The records that follow must all be duplicated exactly.

=== Supplied entries ===

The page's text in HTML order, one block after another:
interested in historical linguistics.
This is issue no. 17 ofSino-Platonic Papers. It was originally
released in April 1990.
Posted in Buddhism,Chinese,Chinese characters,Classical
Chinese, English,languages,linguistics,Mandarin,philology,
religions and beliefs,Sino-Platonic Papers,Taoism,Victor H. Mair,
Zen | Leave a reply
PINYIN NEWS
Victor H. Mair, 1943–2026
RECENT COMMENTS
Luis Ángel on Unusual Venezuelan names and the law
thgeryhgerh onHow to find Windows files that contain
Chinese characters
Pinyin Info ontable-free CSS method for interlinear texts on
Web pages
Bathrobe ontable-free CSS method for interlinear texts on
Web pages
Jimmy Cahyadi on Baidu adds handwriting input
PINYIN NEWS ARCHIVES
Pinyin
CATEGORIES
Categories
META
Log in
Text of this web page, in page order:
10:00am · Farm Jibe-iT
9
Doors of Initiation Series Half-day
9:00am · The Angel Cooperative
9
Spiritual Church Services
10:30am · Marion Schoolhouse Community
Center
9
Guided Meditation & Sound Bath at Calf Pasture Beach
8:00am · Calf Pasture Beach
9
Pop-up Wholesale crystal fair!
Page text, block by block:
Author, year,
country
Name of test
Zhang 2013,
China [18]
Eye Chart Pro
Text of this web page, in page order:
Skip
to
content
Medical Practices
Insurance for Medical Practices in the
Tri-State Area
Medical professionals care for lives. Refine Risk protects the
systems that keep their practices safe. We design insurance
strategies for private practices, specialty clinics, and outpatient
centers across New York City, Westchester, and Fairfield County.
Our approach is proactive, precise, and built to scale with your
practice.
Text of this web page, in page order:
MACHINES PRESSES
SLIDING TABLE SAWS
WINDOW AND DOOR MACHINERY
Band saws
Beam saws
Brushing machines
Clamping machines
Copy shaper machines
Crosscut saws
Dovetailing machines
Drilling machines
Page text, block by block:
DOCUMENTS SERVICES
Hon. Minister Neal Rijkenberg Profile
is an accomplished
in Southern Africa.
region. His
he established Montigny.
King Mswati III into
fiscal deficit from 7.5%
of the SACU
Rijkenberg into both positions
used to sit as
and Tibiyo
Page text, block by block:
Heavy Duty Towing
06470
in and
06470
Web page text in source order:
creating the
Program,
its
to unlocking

===

■ **Response for this exercise**
The page's text in HTML order, one block after another:
interested in historical linguistics.
This is issue no. 17 ofSino-Platonic Papers. It was originally
released in April 1990.
Posted in Buddhism,Chinese,Chinese characters,Classical
Chinese, English,languages,linguistics,Mandarin,philology,
religions and beliefs,Sino-Platonic Papers,Taoism,Victor H. Mair,
Zen | Leave a reply
PINYIN NEWS
Victor H. Mair, 1943–2026
RECENT COMMENTS
Luis Ángel on Unusual Venezuelan names and the law
thgeryhgerh onHow to find Windows files that contain
Chinese characters
Pinyin Info ontable-free CSS method for interlinear texts on
Web pages
Bathrobe ontable-free CSS method for interlinear texts on
Web pages
Jimmy Cahyadi on Baidu adds handwriting input
PINYIN NEWS ARCHIVES
Pinyin
CATEGORIES
Categories
META
Log in
Text of this web page, in page order:
10:00am · Farm Jibe-iT
9
Doors of Initiation Series Half-day
9:00am · The Angel Cooperative
9
Spiritual Church Services
10:30am · Marion Schoolhouse Community
Center
9
Guided Meditation & Sound Bath at Calf Pasture Beach
8:00am · Calf Pasture Beach
9
Pop-up Wholesale crystal fair!
Page text, block by block:
Author, year,
country
Name of test
Zhang 2013,
China [18]
Eye Chart Pro
Text of this web page, in page order:
Skip
to
content
Medical Practices
Insurance for Medical Practices in the
Tri-State Area
Medical professionals care for lives. Refine Risk protects the
systems that keep their practices safe. We design insurance
strategies for private practices, specialty clinics, and outpatient
centers across New York City, Westchester, and Fairfield County.
Our approach is proactive, precise, and built to scale with your
practice.
Text of this web page, in page order:
MACHINES PRESSES
SLIDING TABLE SAWS
WINDOW AND DOOR MACHINERY
Band saws
Beam saws
Brushing machines
Clamping machines
Copy shaper machines
Crosscut saws
Dovetailing machines
Drilling machines
Page text, block by block:
DOCUMENTS SERVICES
Hon. Minister Neal Rijkenberg Profile
is an accomplished
in Southern Africa.
region. His
he established Montigny.
King Mswati III into
fiscal deficit from 7.5%
of the SACU
Rijkenberg into both positions
used to sit as
and Tibiyo
Page text, block by block:
Heavy Duty Towing
06470
in and
06470
Web page text in source order:
creating the
Program,
its
to unlocking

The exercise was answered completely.